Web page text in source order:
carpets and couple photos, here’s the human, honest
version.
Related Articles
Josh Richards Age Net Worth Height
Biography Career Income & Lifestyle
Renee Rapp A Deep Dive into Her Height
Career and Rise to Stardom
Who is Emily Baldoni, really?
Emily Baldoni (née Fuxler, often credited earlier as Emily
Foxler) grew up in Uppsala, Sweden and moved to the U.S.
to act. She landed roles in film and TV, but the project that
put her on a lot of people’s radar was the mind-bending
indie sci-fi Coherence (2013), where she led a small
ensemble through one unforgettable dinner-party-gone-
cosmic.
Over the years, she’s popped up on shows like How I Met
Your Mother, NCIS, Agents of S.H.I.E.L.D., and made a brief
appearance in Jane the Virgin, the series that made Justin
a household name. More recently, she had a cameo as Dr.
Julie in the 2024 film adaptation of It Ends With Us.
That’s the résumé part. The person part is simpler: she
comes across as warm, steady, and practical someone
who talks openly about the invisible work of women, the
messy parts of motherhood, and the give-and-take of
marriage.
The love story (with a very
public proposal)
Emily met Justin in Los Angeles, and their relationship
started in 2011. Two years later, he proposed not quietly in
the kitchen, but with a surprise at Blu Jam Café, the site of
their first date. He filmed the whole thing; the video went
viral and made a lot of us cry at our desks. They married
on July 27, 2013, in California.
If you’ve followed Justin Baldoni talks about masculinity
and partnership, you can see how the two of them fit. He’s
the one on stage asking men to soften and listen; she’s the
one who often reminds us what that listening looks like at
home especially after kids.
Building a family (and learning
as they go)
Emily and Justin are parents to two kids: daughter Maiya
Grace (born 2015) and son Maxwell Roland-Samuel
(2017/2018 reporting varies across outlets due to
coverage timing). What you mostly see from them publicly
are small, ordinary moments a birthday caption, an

● Work to be completed
Filter the entries and copy out every line with the word "made".

● Result
Your Mother, NCIS, Agents of S.H.I.E.L.D., and made a brief
appearance in Jane the Virgin, the series that made Justin
viral and made a lot of us cry at our desks. They married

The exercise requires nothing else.